新廢文網 - 玄幻小说 - 淡水河与金鱼在线阅读 - 第52章

第52章

    应拾秋一个侧身挡在她前面。

    “陈老师,婷婷这边进度有点赶喔,估计得熬通宵。挪车的事,可能要麻烦您亲自处理了?”

    笑容温温柔柔,却透着明显的礼貌性拒绝。

    那编剧脸色一僵,沉沉看她一眼,嘴唇抿紧。

    终究没多说什么,攥着钥匙转身便离开。

    “拾秋姐,你也太敢了吧!”陈婷婷眼睛瞪得滚圆,小声道,“那位可是拿过三个大奖的陈编耶!你都敢直接挡?”

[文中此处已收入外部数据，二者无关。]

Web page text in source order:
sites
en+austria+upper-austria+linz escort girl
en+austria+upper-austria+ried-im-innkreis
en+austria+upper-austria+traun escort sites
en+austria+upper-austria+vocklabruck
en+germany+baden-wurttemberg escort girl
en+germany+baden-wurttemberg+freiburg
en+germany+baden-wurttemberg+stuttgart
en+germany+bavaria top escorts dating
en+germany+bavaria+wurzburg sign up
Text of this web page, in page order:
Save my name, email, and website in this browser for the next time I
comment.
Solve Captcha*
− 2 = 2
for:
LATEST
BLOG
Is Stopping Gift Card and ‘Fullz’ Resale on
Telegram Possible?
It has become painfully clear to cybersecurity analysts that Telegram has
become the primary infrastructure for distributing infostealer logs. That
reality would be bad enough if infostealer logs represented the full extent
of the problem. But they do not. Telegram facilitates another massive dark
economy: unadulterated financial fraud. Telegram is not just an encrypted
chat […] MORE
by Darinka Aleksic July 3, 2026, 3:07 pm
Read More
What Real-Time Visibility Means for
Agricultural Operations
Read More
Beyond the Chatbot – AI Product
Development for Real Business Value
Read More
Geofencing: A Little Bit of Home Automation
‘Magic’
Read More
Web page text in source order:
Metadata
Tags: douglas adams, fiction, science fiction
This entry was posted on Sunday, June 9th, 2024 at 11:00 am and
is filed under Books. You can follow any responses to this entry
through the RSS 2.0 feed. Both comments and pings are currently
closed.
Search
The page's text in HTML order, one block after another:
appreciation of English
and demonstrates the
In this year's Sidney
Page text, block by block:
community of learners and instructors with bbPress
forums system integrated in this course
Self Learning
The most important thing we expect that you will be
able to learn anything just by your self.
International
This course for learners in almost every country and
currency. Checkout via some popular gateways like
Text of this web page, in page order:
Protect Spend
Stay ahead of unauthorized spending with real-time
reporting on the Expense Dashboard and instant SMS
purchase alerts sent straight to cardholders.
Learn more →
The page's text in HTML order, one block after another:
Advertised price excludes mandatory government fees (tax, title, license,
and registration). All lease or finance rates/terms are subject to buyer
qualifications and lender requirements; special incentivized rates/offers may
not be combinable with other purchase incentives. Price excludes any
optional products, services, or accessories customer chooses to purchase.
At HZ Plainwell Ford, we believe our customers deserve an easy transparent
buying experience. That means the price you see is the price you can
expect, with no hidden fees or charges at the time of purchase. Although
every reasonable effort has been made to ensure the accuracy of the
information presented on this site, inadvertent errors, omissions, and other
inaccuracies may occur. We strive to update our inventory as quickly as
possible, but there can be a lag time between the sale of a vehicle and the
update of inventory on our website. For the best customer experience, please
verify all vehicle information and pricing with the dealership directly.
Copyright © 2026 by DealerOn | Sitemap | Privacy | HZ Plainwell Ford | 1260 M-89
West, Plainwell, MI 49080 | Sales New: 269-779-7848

    “谁不是领薪水办事。私事公办,哪来的道理。”

    陈婷婷闻言鼻尖一酸,紧紧握住她的手撒娇:“真的谢谢你,拾秋姐……这几天工作压力大到要崩溃,要不是有你,我一个人早撑不下去了。”

    接着便说起了自己毕业才两年,在升腾影业旗下的编剧工作室熬了很久,好不容易争取到来这边学习的机会。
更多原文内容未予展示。